__Exercise__
Beginning with the line containing "for his time" and ending with the line containing "of happiness, ipad, jane", write out each line of the records below exactly; pictures and lines outside that range are left out.
Data under study Start Marker
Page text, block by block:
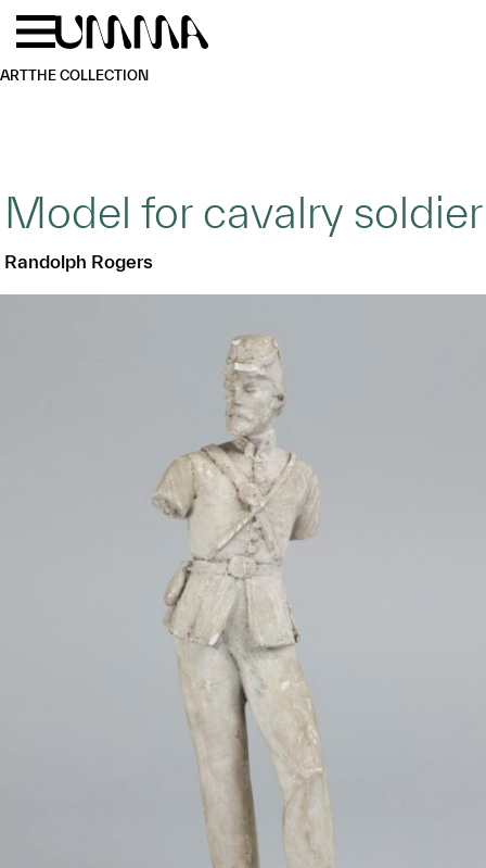
Skip to main content
ARTTHE COLLECTION
Model for cavalry soldier
Randolph Rogers
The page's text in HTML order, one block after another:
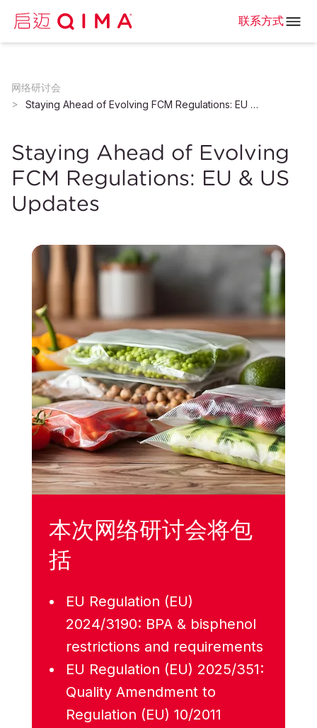
联系方式
网络研讨会
Staying Ahead of Evolving FCM Regulations: EU & US Updates
Staying Ahead of Evolving
FCM Regulations: EU & US
Updates
本次网络研讨会将包
括
EU Regulation (EU)
2024/3190: BPA & bisphenol
restrictions and requirements
EU Regulation (EU) 2025/351:
Quality Amendment to
Regulation (EU) 10/2011
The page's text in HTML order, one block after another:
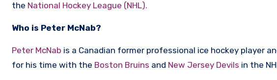
the National Hockey League (NHL).
Who is Peter McNab?
Peter McNab is a Canadian former professional ice hockey player
for his time with the Boston Bruins and New Jersey Devils in the
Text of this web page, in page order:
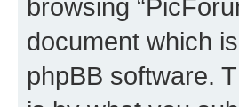
browsing
document which
phpBB software.
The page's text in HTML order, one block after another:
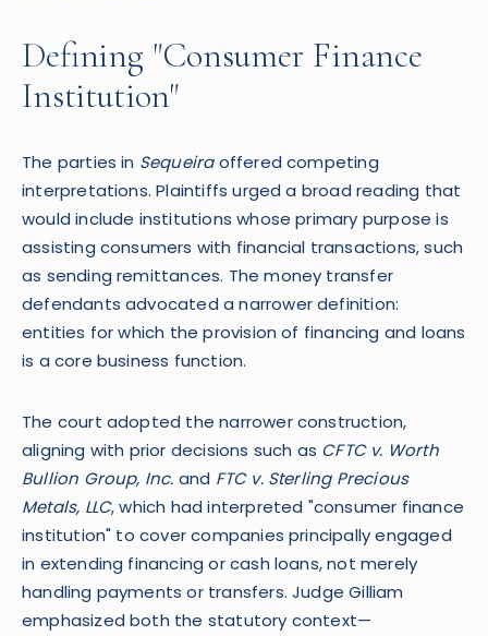
Defining "Consumer Finance
Institution"
The parties in Sequeiraoffered competing
interpretations. Plaintiffs urged a broad reading that
would include institutions whose primary purpose is
assisting consumers with financial transactions, such
as sending remittances. The money transfer
defendants advocated a narrower definition:
entities for which the provision of financing and loans
is a core business function.
The court adopted the narrower construction,
aligning with prior decisions such as CFTC v. Worth
Bullion Group, Inc. and FTC v. Sterling Precious
Metals, LLC, which had interpreted "consumer finance
institution" to cover companies principally engaged
in extending financing or cash loans, not merely
handling payments or transfers. Judge Gilliam
emphasized both the statutory context—
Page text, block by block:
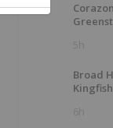
5h
Broad
6h
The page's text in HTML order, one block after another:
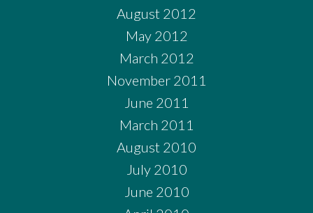
August 2012
May 2012
March 2012
November 2011
June 2011
March 2011
August 2010
July 2010
June 2010
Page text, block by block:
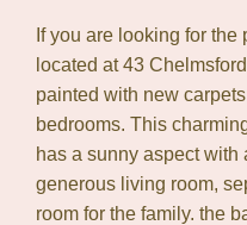
Leaflet
If you are looking for
located at 43
painted with new
bedrooms. This
has a sunny aspect with
generous living room,
room for the family. the
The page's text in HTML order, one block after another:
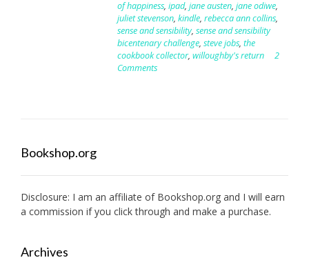
of happiness, ipad, jane austen, jane odiwe,
juliet stevenson, kindle, rebecca ann collins,
sense and sensibility, sense and sensibility
bicentenary challenge, steve jobs, the
cookbook collector, willoughby's return
2
Comments
Bookshop.org
Disclosure: I am an affiliate of Bookshop.org and I will earn
a commission if you click through and make a purchase.
Archives
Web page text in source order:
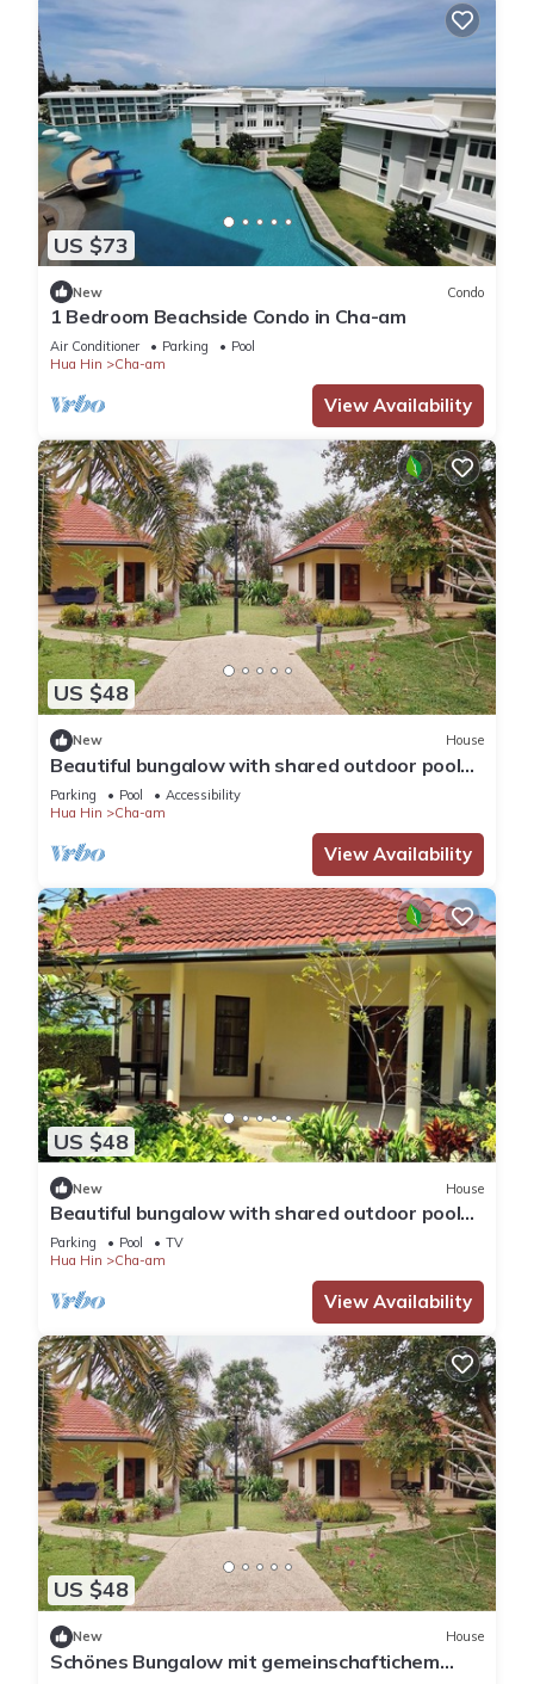
US $73
New Condo
1 Bedroom Beachside Condo in Cha-am
Air Conditioner Parking
Pool
Hua Hin
Cha-am
View Availability
US $48
New House
Beautiful bungalow with shared outdoor pool
and 2 km from the sandy beach
Parking Pool
Accessibility
Hua Hin
Cha-am
View Availability
US $48
New House
Beautiful bungalow with shared outdoor pool
and 2km from the beach
Parking Pool
TV
Hua Hin
Cha-am
View Availability
US $48
New House
Schönes Bungalow mit gemeinschaftichem
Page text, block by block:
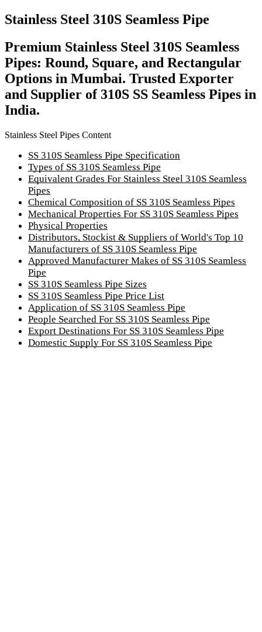
Stainless Steel 310S Seamless Pipe
Premium Stainless Steel 310S Seamless
Pipes: Round, Square, and Rectangular
Options in Mumbai. Trusted Exporter
and Supplier of 310S SS Seamless Pipes in
India.
Stainless Steel Pipes Content
SS 310S Seamless Pipe Specification
Types of SS 310S Seamless Pipe
Equivalent Grades For Stainless Steel 310S Seamless
Pipes
Chemical Composition of SS 310S Seamless Pipes
Mechanical Properties For SS 310S Seamless Pipes
Physical Properties
Distributors, Stockist & Suppliers of World's Top 10
Manufacturers of SS 310S Seamless Pipe
Approved Manufacturer Makes of SS 310S Seamless
Pipe
SS 310S Seamless Pipe Sizes
SS 310S Seamless Pipe Price List
Application of SS 310S Seamless Pipe
People Searched For SS 310S Seamless Pipe
Export Destinations For SS 310S Seamless Pipe
Domestic Supply For SS 310S Seamless Pipe
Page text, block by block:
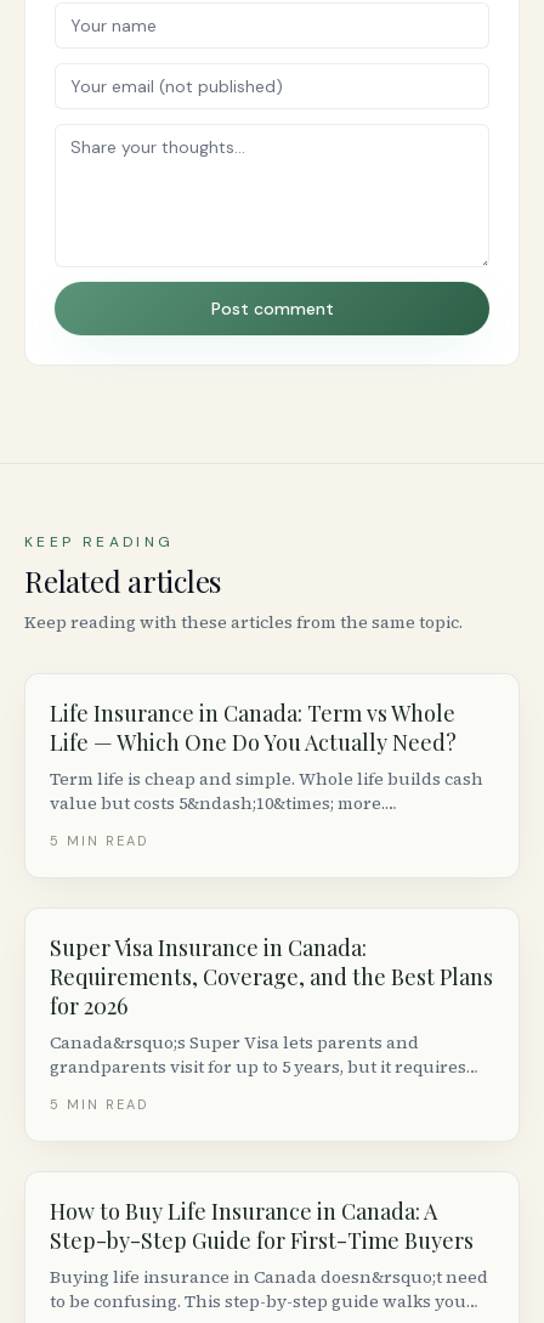
Post comment
KEEP READING
Related articles
Keep reading with these articles from the same topic.
Life Insurance in Canada: Term vs Whole
Life — Which One Do You Actually Need?
Term life is cheap and simple. Whole life builds cash
value but costs 5&ndash;10&times; more.
insurance makes sense for your situation in Canada.
5 MIN READ
Super Visa Insurance in Canada:
Requirements, Coverage, and the Best Plans
for 2026
Canada&rsquo;s Super Visa lets parents and
grandparents visit for up to 5 years, but it requires
emergency coverage from a Canadian insurer. Here
5 MIN READ
How to Buy Life Insurance in Canada: A
Step-by-Step Guide for First-Time Buyers
Buying life insurance in Canada doesn&rsquo;t need
to be confusing. This step-by-step guide walks you
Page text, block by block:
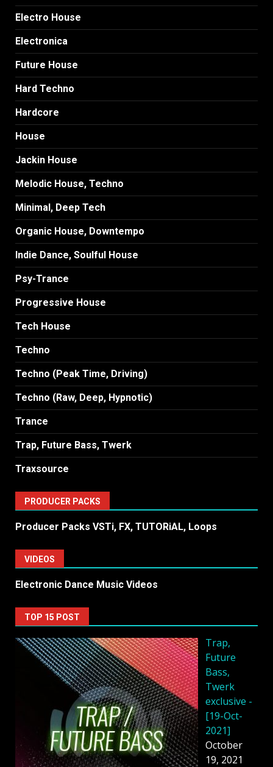
Electro House
Electronica
Future House
Hard Techno
Hardcore
House
Jackin House
Melodic House, Techno
Minimal, Deep Tech
Organic House, Downtempo
Indie Dance, Soulful House
Psy-Trance
Progressive House
Tech House
Techno
Techno (Peak Time, Driving)
Techno (Raw, Deep, Hypnotic)
Trance
Trap, Future Bass, Twerk
Traxsource
PRODUCER PACKS
Producer Packs VSTi, FX, TUTORiAL, Loops
VIDEOS
Electronic Dance Music Videos
TOP 15 POST
Trap,
Future
Bass,
Twerk
exclusive -
[19-Oct-
2021]
October
19, 2021
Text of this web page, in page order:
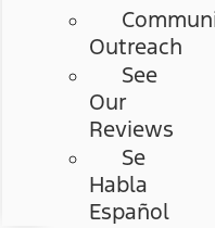
Outreach
See
Our
Reviews
Se
Habla
Español
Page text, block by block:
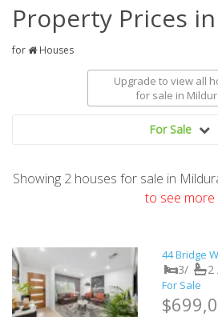
Property Prices
for Houses
Upgrade to view all
for sale in
For Sale
Showing 2 houses for sale in
to see more
44 Bridge
3/ 2
For Sale
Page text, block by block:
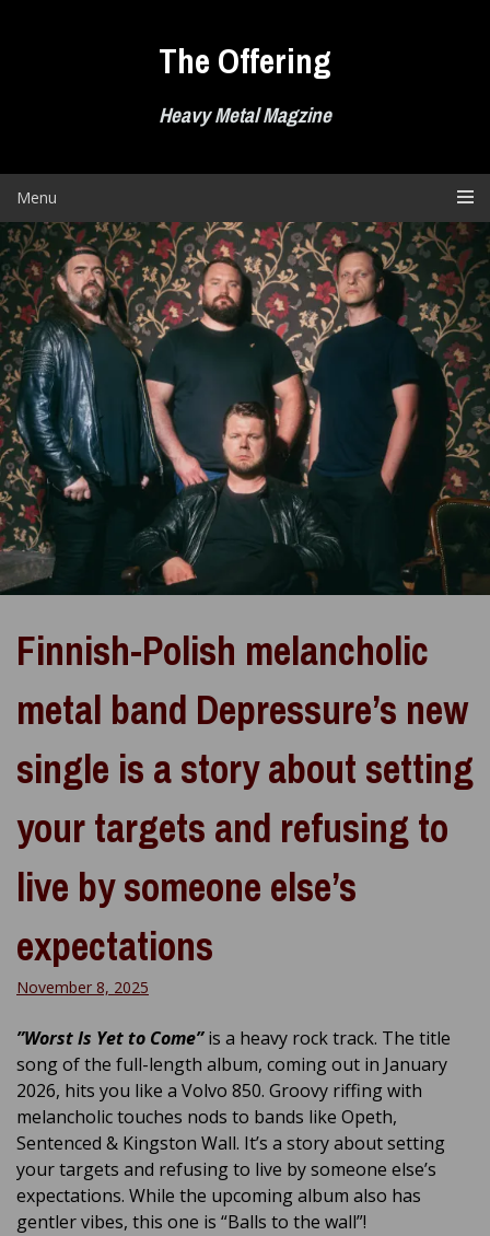
The Offering
Heavy Metal Magzine
Menu
Finnish-Polish melancholic
metal band Depressure’s new
single is a story about setting
your targets and refusing to
live by someone else’s
expectations
November 8, 2025
”Worst Is Yet to Come” is a heavy rock track. The title
song of the full-length album, coming out in January
2026, hits you like a Volvo 850. Groovy riffing with
melancholic touches nods to bands like Opeth,
Sentenced & Kingston Wall. It’s a story about setting
your targets and refusing to live by someone else’s
expectations. While the upcoming album also has
gentler vibes, this one is “Balls to the wall”!
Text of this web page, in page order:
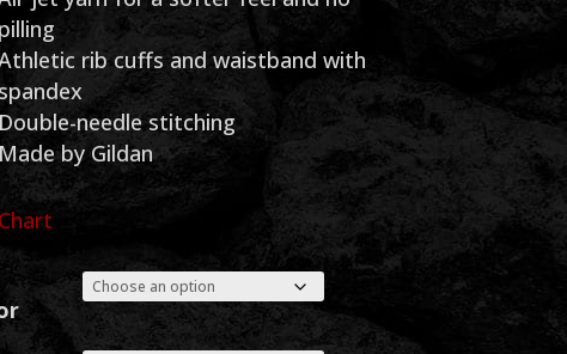
pilling
rib cuffs and waistband with
spandex
Double-needle stitching
Made by Gildan
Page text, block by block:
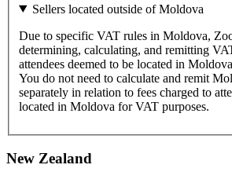
Sellers located outside of Moldova
Due to specific VAT rules in Moldova,
determining, calculating, and remitting
attendees deemed to be located in
You do not need to calculate and remit
separately in relation to fees charged to
located in Moldova for VAT purposes.
New Zealand
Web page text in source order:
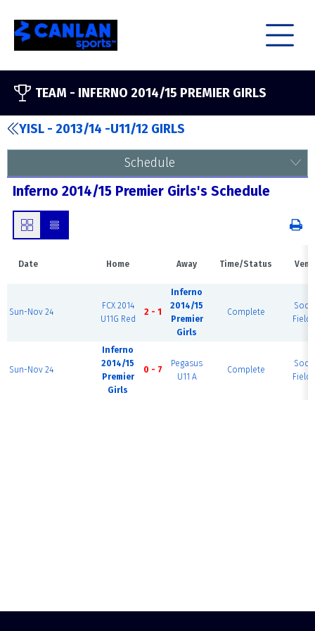
TEAM - INFERNO 2014/15 PREMIER GIRLS
YISL - 2013/14 -U11/12 GIRLS
Schedule
Inferno 2014/15 Premier Girls's Schedule
Date Home Away Time/Status
Sun-Nov 24
FCX 2014
U11G Red
2 - 1
Inferno
2014/15
Premier
Girls
Complete
Field
Sun-Nov 24
Inferno
2014/15
Premier
Girls
0 - 7
Pegasus
U11 A
Complete
Field
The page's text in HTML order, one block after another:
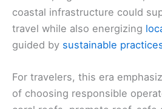
coastal infrastructure could
travel while also energizing
guided by sustainable
For travelers, this era
of choosing responsible
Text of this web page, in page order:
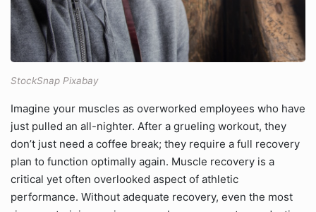
StockSnap Pixabay
Imagine your muscles as overworked employees who have
just pulled an all-nighter. After a grueling workout, they
don’t just need a coffee break; they require a full recovery
plan to function optimally again. Muscle recovery is a
critical yet often overlooked aspect of athletic
performance. Without adequate recovery, even the most
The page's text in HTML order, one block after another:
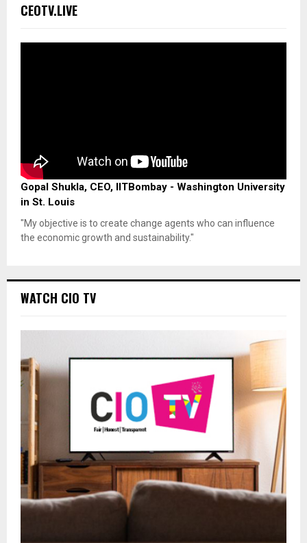
CEOTV.LIVE
Gopal Shukla, CEO, IITBombay - Washington University
in St. Louis
"My objective is to create change agents who can influence
the economic growth and sustainability."
WATCH CIO TV
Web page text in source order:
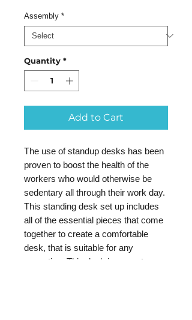
Assembly *
Quantity *
Add to Cart
The use of standup desks has been
proven to boost the health of the
workers who would otherwise be
sedentary all through their work day.
This standing desk set up includes
all of the essential pieces that come
together to create a comfortable
desk, that is suitable for any
executive. This desk is a great
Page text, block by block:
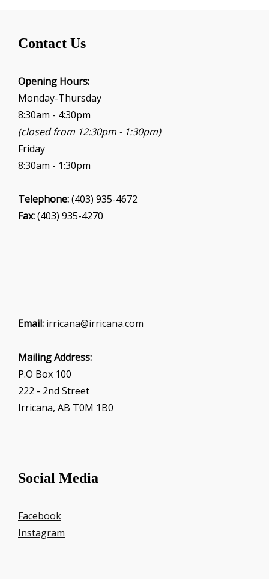
a
o
n
Contact Us
Opening Hours:
Monday-Thursday
8:30am - 4:30pm
(closed from 12:30pm - 1:30pm)
Friday
8:30am - 1:30pm
Telephone:(403) 935-4672
Fax:(403) 935-4270
Email: irricana@irricana.com
Mailing Address:
P.O Box 100
222 - 2nd Street
Irricana, AB T0M 1B0
Social Media
Facebook
Instagram
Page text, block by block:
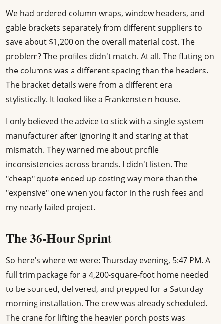
We had ordered column wraps, window headers, and
gable brackets separately from different suppliers to
save about $1,200 on the overall material cost. The
problem? The profiles didn't match. At all. The fluting on
the columns was a different spacing than the headers.
The bracket details were from a different era
stylistically. It looked like a Frankenstein house.
I only believed the advice to stick with a single system
manufacturer after ignoring it and staring at that
mismatch. They warned me about profile
inconsistencies across brands. I didn't listen. The
"cheap" quote ended up costing way more than the
"expensive" one when you factor in the rush fees and
my nearly failed project.
The 36-Hour Sprint
So here's where we were: Thursday evening, 5:47 PM. A
full trim package for a 4,200-square-foot home needed
to be sourced, delivered, and prepped for a Saturday
morning installation. The crew was already scheduled.
The crane for lifting the heavier porch posts was
Data under study End Marker
__Solution to the exercise__
for his time with the Boston Bruins and New Jersey Devils in the
Text of this web page, in page order:
browsing
document which
phpBB software.
The page's text in HTML order, one block after another:
Defining "Consumer Finance
Institution"
The parties in Sequeiraoffered competing
interpretations. Plaintiffs urged a broad reading that
would include institutions whose primary purpose is
assisting consumers with financial transactions, such
as sending remittances. The money transfer
defendants advocated a narrower definition:
entities for which the provision of financing and loans
is a core business function.
The court adopted the narrower construction,
aligning with prior decisions such as CFTC v. Worth
Bullion Group, Inc. and FTC v. Sterling Precious
Metals, LLC, which had interpreted "consumer finance
institution" to cover companies principally engaged
in extending financing or cash loans, not merely
handling payments or transfers. Judge Gilliam
emphasized both the statutory context—
Page text, block by block:
5h
Broad
6h
The page's text in HTML order, one block after another:
August 2012
May 2012
March 2012
November 2011
June 2011
March 2011
August 2010
July 2010
June 2010
Page text, block by block:
Leaflet
If you are looking for
located at 43
painted with new
bedrooms. This
has a sunny aspect with
generous living room,
room for the family. the
The page's text in HTML order, one block after another:
of happiness, ipad, jane austen, jane odiwe,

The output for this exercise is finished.